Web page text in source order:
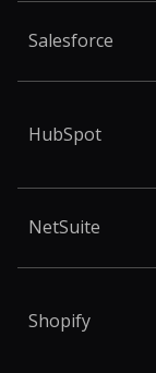
Salesforce
HubSpot
NetSuite
Shopify
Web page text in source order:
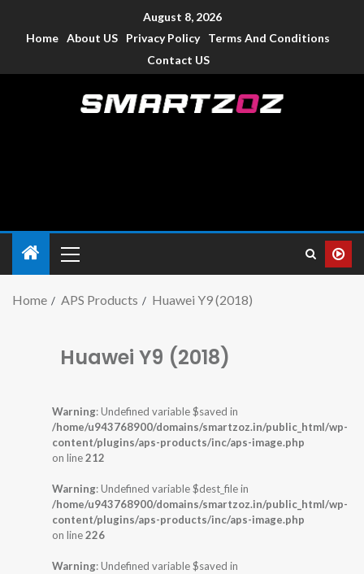
August 8, 2026
Home About US Privacy Policy
Terms And Conditions
Contact US
Home APS Products Huawei Y9 (2018)
Huawei Y9 (2018)
Warning: Undefined variable $saved in
/home/u943768900/domains/smartzoz.in/public_html/wp-
content/plugins/aps-products/inc/aps-image.php
on line212
Warning: Undefined variable $dest_file in
/home/u943768900/domains/smartzoz.in/public_html/wp-
content/plugins/aps-products/inc/aps-image.php
on line226
Warning: Undefined variable $saved in
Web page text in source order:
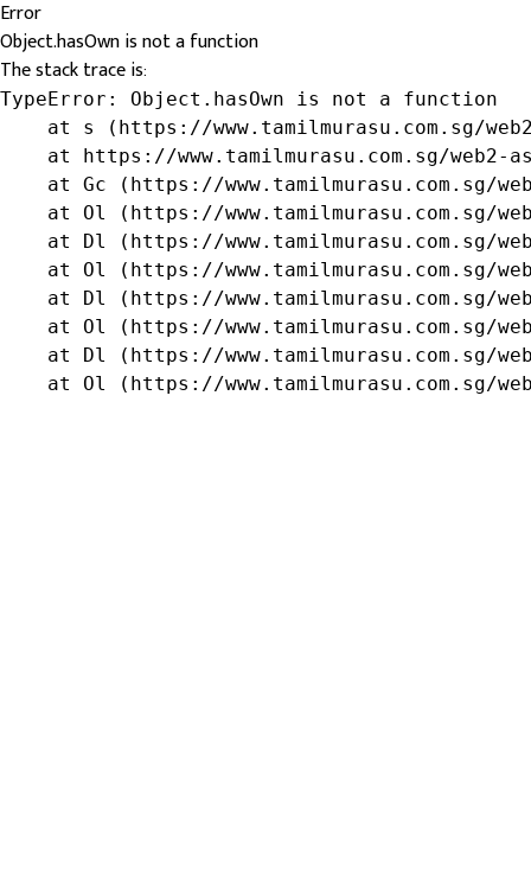
Error
Object.hasOwn is not a function
The stack trace is:
TypeError: Object.hasOwn is not a function
at s (https://www.tamilmurasu.com.sg/
at https://www.tamilmurasu.com.sg/web2-
at Gc (https://www.tamilmurasu.com.sg/
at Ol (https://www.tamilmurasu.com.sg/
at Dl (https://www.tamilmurasu.com.sg/
at Ol (https://www.tamilmurasu.com.sg/
at Dl (https://www.tamilmurasu.com.sg/
at Ol (https://www.tamilmurasu.com.sg/
at Dl (https://www.tamilmurasu.com.sg/
at Ol (https://www.tamilmurasu.com.sg/
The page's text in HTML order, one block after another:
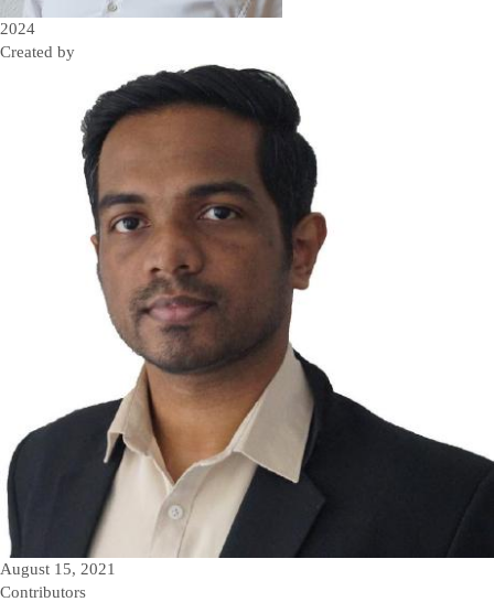
2024
Created by
August 15, 2021
Contributors
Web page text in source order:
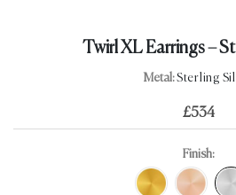
Twirl XL Earrings –
Metal:Sterling
£534
Finish:
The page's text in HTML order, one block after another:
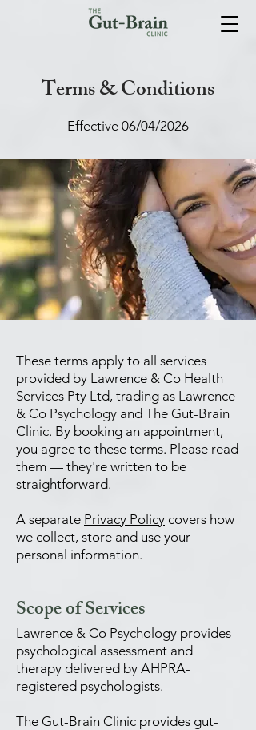
Terms & Conditions
Effective 06/04/2026
These terms apply to all services
provided by Lawrence & Co Health
Services Pty Ltd, trading as Lawrence
& Co Psychology and The Gut-Brain
Clinic. By booking an appointment,
you agree to these terms. Please read
them — they're written to be
straightforward.
A separate Privacy Policy covers how
we collect, store and use your
personal information.
Scope of Services
Lawrence & Co Psychology provides
psychological assessment and
therapy delivered by AHPRA-
registered psychologists.
The Gut-Brain Clinic provides gut-
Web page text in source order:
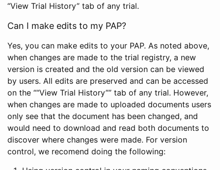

» Work item
For each line of the listing that holds the word "provides", show that line.

» Task result
Lawrence & Co Psychology provides
The Gut-Brain Clinic provides gut-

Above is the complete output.